One of the simplest ways to get started in using the GPU is to use the NVBLAS functions from within Octave, the open source MATLAB clone.  Since Octave is dynamically linked to libblas.so, you can simply set the LD_PRELOAD environment variable to include libnvblas.so.  As the system loads Octave, the dynamic linking will automatically resolve the BLAS library routines using the higher priority routines from libnvblas.so.  Thus there is no need to recompile Octave.  MATLAB also supports the use of an NVIDIA GPU.  Similarly, support for using the GPU to handle basic linear algebra exists in Python, R, and Julia.

As it happens, the CUDA Toolkit also includes a drop-in replacement for the widely used FFTW library of routines for fast Fourier transforms.  I was able to use the CUDA library, libcufft.so, in the same way as libnvblas.so.

At this stage, I could run Octave with either OpenBLAS or NVBLAS + OpenBLAS for comparison purposes.  I could also substitute NVBLAS + OpenBLAS for OpenBLASs in any other program that dynamically linked to OpenBLAS.  In particular, I could use NVBLAS + OpenBLAS as a replacement for OpenBLAS in my CSDP solver without changes to the code and without evening having to recompile the code! 

Some quick testing revealed that using NVBLAS in this way didn't really improve the performance of CSDP.  This was likely because the code was spending most of its time computing Cholesky factorizations using a LAPACK routine.  Unfortunately, NVBLAS limits itself to various level 3 BLAS functions.  For the higher level functions in LAPACK, our choices are to either run the LAPACK code on the CPU and use the GPU for BLAS function calls or to look at other software libraries that directly implement LAPACK functions on the GPU. 

NVIDIA has a library called CUSOLVER which provides some functions for solving systems of equations.  MAGMA, developed at the University of Kentucky/Oak Ridge National Lab, offers LAPACK functionality on top of CUBLAS.  MAGMA can also be used with AMD Radeon graphics cards and Intel Knight's landing processorsViennaCL is another C++ package which offers high-level linear algebra routines that can make use of NVIDIA and AMD Radeon GPU's and Intel Knights Landing processors. 

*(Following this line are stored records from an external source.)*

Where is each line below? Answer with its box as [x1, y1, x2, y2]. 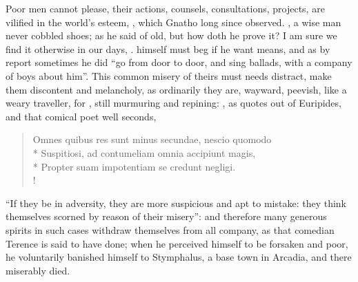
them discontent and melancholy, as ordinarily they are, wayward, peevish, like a [6, 82, 347, 96]
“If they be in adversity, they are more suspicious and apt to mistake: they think [6, 195, 347, 210]
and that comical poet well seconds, [6, 109, 157, 123]
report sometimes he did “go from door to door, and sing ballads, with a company [6, 55, 352, 69]
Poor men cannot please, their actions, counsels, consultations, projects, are [6, 1, 325, 15]
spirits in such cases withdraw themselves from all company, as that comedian [6, 222, 335, 237]
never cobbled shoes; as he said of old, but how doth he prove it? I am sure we [6, 28, 337, 43]
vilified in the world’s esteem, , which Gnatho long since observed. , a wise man [6, 14, 341, 29]
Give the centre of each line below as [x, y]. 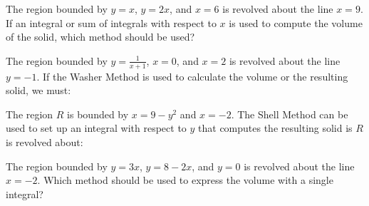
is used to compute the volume [296, 22]
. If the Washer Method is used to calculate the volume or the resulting [192, 76]
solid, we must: [38, 90]
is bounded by [98, 114]
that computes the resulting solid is [275, 128]
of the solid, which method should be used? [100, 37]
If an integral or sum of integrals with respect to [111, 22]
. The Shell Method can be [290, 114]
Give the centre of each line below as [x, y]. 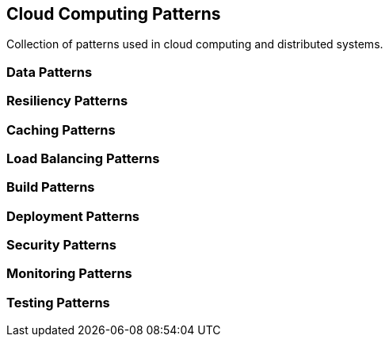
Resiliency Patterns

I selected MAGMA and installed it on my system.  In comparison with NVIDIA's software, MAGMA isn't quite so well documented and supported, but I was able to build the library without too much trouble.   

Computational Experiments

The following computational experiments were performed on a Linux system with an Intel Xeon E5-1630v4 processor and 32 gigabytes of RAM.  The memory bandwidth is approximately 80 GB/s.  For this Broadwell processor, the maximum single precision performance is 32 flops per cycle times 3.7 Ghz clock rate times 4 cores, or 474 GFLOPS.  The maximum possible double precision performance is 16 flops per cycle times 3.7 Ghz clock times times 4 cores, or 237 GFLOPS. 

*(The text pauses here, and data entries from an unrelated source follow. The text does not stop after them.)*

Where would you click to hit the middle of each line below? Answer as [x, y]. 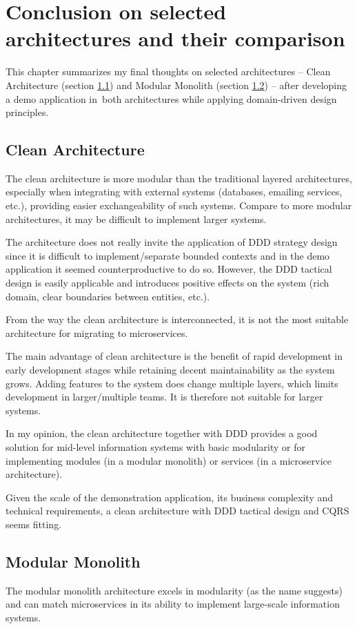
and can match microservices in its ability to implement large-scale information [173, 604]
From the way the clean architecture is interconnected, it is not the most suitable [177, 319]
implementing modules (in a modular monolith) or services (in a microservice [169, 460]
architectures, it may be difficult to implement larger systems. [136, 219]
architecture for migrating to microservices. [97, 332]
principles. [27, 112]
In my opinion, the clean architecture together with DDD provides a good [162, 433]
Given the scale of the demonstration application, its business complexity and [170, 497]

The GPU is an NVIDIA Quadro P4000 with 8 gigabytes of GDDR5 RAM.  The memory bandwidth is 240 GB/s (about 4 times higher than the CPU.)  This GPU has a maximum possible single precision performance of 5304 GFLOPS.  Double precision maximum possible performance on GeForce and Quadro GPU's is limited to 1/32 of the single precision performance (about 170 GFLOPS for the P4000.) 

The PCIe bus between the CPU and GPU has a bandwidth of about 12 GB/s, which is much lower than the main memory bandwidth or the memory bandwidth on the GPU.  Thus it's important to minimize copying of data back and forth from the CPU to the GPU and maximize the amount of computing done on data in the GPU. 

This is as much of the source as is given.